See at Aloyseum, Mangalore’s first car, generator

A. J. Vinayak Mangalore | Updated on March 23, 2013 Published on March 23, 2013

Those were the days: The first car to land in Mangalore was De Dion in 1906. The car, without its engine, at the museum of St Aloysius College in Mangalore. - A.J. Vinayak

The first electricity generator of Mangalore is also seen. - A.J. Vinayak

Mangalore has showrooms of many automobile companies now. Hardly a few would know that the first car to land in Mangalore was a De Dion automobile.

Way back in 1906, the French-made De Dion was imported by P.F.X. Saldanha of Highland Coffee Works in Mangalore. As there was no petrol station in Mangalore then, the fuel had to be brought from Madras in 10-gallon drums and under special licence.

And if you want to have a glimpse of the car now, you have to visit the museum at St Aloysius College in Mangalore.

Speaking on the sidelines of the renovated museum here on Saturday, Fr Leo D’Souza, Director of Lab of Applied Biology, who is closely involved in the activities of the museum, said that when the Governor of Madras, Sir Arthur Lawley, visited Mangalore in 1907, De Dion was lent for the use of his two daughters to travel up to Karkala, 33 miles from Mangalore.

D’Souza told Business Line that a journey in this car to Kudremukh used to take two days then. This single cylinder car had a maximum speed of 19 miles. People then used to flock the residence of Saldanha to have a look at the car.

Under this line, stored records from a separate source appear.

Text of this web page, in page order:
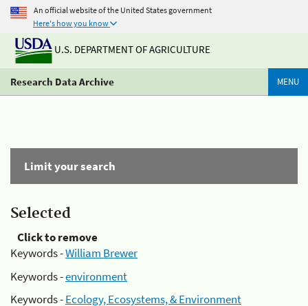
An official website of the United States government
Here's how you know
U.S. DEPARTMENT OF AGRICULTURE
Research Data Archive MENU
Limit your search
Selected
Click to remove
Keywords -William Brewer
Keywords -environment
Keywords -Ecology, Ecosystems, & Environment
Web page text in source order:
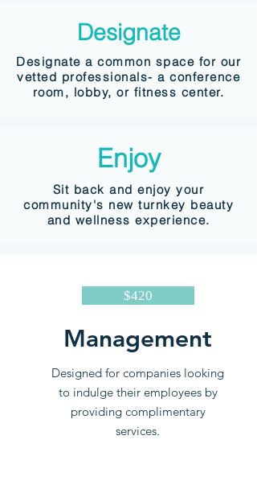
Designate
Designate a common space for our
vetted professionals- a conference
room, lobby, or fitness center.
Enjoy
Sit back and enjoy your
community's new turnkey beauty
and wellness experience.
$420
Management
Designed for companies looking
to indulge their employees by
providing complimentary
services.
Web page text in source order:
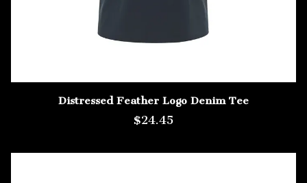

It had an open top. In 1920, it was fitted with a hood over the front seats. It was gifted to the college in 1956, without its engine, which was given to a planter 10 years earlier, who pressed for it very hard.

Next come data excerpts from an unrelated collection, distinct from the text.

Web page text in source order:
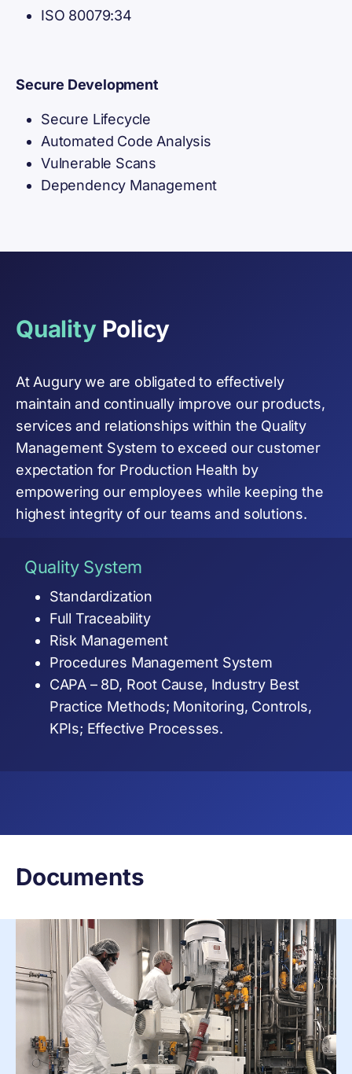
ISO 80079:34
Secure Development
Secure Lifecycle
Automated Code Analysis
Vulnerable Scans
Dependency Management
Quality Policy
At Augury we are obligated to effectively
maintain and continually improve our products,
services and relationships within the Quality
Management System to exceed our customer
expectation for Production Health by
empowering our employees while keeping the
highest integrity of our teams and solutions.
Quality System
Standardization
Full Traceability
Risk Management
Procedures Management System
CAPA – 8D, Root Cause, Industry Best
Practice Methods; Monitoring, Controls,
KPIs; Effective Processes.
Documents

Another exhibit at the museum is the first electric generator of Mangalore city. D’Souza said that the first generator was installed in the city at St Aloysius College in 1915 even before the electricity came to the region. In fact, a huge wooden fan in the college was operated with the help of this generator, he said.

Other exhibits include animal and fish bones, skulls, horns and skins, copies of paintings by old European masters, old radios, telegraphic equipment, antique telephone sets, and manuscripts on palm leaves, among others.

Named as ‘Aloyseum’, the museum is situated in a ‘red building’ on the west end of the campus.